── MATERIAL SUPPLIED ──
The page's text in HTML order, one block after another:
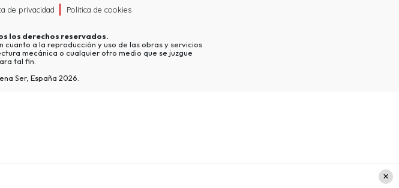
de privacidad Política de cookies
los derechos reservados.
cuanto a la reproducción y uso de las obras y servicios
mecánica o cualquier otro medio que se juzgue
tal fin.
Ser, España 2026.
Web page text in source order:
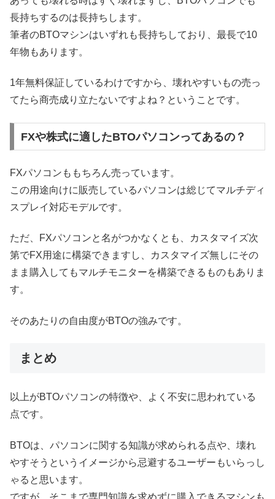
長持ちするのは長持ちします。
筆者のBTOマシンはいずれも長持ちしており、最長で10
年物もあります。
1年無料保証しているわけですから、壊れやすいもの売っ
てたら商売成り立たないですよね？ということです。
FXや株式に適したBTOパソコンってあるの？
FXパソコンももちろん売っています。
この用途向けに販売しているパソコンは総じてマルチディ
スプレイ対応モデルです。
ただ、FXパソコンと名がつかなくとも、カスタマイズ次
第でFX用途に構築できますし、カスタマイズ無しにその
まま購入してもマルチモニターを構築できるものもありま
す。
そのあたりの自由度がBTOの強みです。
まとめ
以上がBTOパソコンの特徴や、よく不安に思われている
点です。
BTOは、パソコンに関する知識が求められる点や、壊れ
やすそうというイメージから忌避するユーザーもいらっし
ゃると思います。
ですが、そこまで専門知識を求めずに購入できるマシンも
───
- **DIRECTIONS FOR THIS TASK**
Which lines of the data above contain the string "page"? Copy each of them.

- **RESPONSE AREA**
The page's text in HTML order, one block after another:
Web page text in source order:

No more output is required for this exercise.